Kölns SPD-Vorsitzender
Jochen Ott überlegt, ob die
Argumente der Bürgerinitiative
in das "Abstimmungsheft“ für
die Stimmberechtigten überhaupt
aufgenommen werden sollen.
Quelle: www.jochen-ott.de/
Es klingt, als hätte die SPD den Stein der Weisen gefunden. Sogar der KStA vom 27.1. schreibt begeistert, der Vorschlag der SPD "sei einfach klug und mutig“. Man kann es aber auch als eine Verzweiflungs- tat sehen. Die SPD hat inzwischen - auch aufgrund der ausführlichen Präsentation der Bürgerinitiative bei der SPD-Fraktions-spitze im vorigen Monat - erkennen müssen, dass bei rationaler Betrachtung der Alternativen zum Godorfer Hafen dieser völlig überflüssig ist. Denn mit der 60 bis 70 Millionen Euro-Investition in Godorf wird nicht nur eine überteuerte Variante verfolgt, sondern es werden auf Jahrzehnte hinaus Überkapazitäten im Hafen geschaffen und ein Naturschutzgebiet von 150.000 qm völlig unnötig zerstört. 

 

Diese Erkenntnis haben sich die Hafengegner nicht aus den Fingern gesogen. Sie haben nur das von der Hafengesellschaft HGK in Auftrag gegebene PLANCO-Gutachten „Zukunftsperspektiven der Kölner Häfen“ von 2008 gründlich gelesen und vom Kopf auf die Füße gestellt. 

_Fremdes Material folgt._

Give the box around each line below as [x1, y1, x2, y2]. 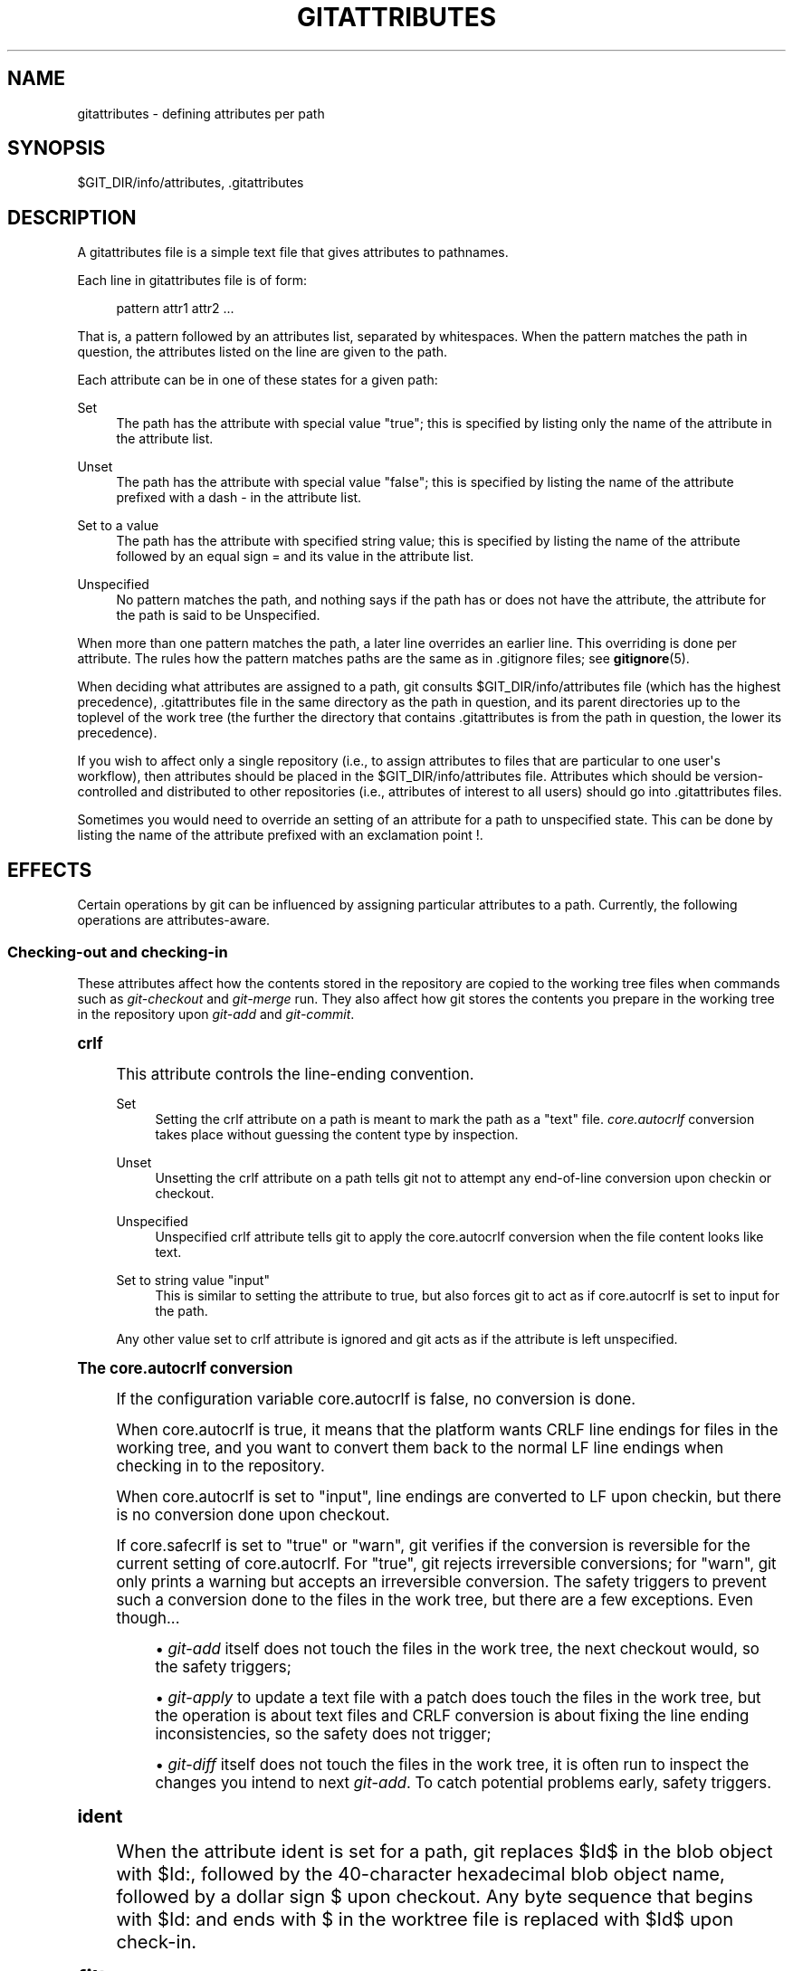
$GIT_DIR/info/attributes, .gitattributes [77, 175, 304, 191]
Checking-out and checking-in [7, 942, 228, 961]
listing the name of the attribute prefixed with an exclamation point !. [77, 827, 483, 843]
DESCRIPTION [7, 205, 137, 229]
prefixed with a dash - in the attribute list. [116, 490, 362, 506]
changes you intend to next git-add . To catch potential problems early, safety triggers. [155, 1773, 771, 1792]
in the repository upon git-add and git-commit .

Hochwasser in der Sürther Aue am 8.1.2011 - der Bauwagen wird weggefahren. Deshalb entfallen bis zum Frühjahr Informationstreffen der Aktionsgemeinschaft mit Bürgern im "Auen-Café".
Quelle: http://www.suerther-aue-retten.de/ 

Seit Jahren wird Godorf mit dem Totschlagargument "alternativlos“ gerechtfertigt und damit die Diskussion über die verfügbaren weiteren Lösungen wider jede Vernunft abgeschnitten. Auch die SPD kann nicht kann nicht leugnen, dass bei der Godorf-Entscheidung 2007 der Kölner Rat nur die künstlich verengte Fragestellung prüfte, ob Godorf rechtlich zulässig und wirtschaftlich sinnvoll ist. Verfügbare Alternativen oder eine optimale Lösung daraus wurden pauschal für irrelevant erklärt und unter den Teppich gekehrt. Stets gab es aber höchst respektable Alternativen. Was in Köln fehlte, waren nicht die Alternativen sondern der Wille, den Schleier zu lüften und klar zu sagen, welche Vor- und Nachteile mit diesen Logistiklösungen oder Kombinationen verbunden sind und welche das Optimum darstellt. 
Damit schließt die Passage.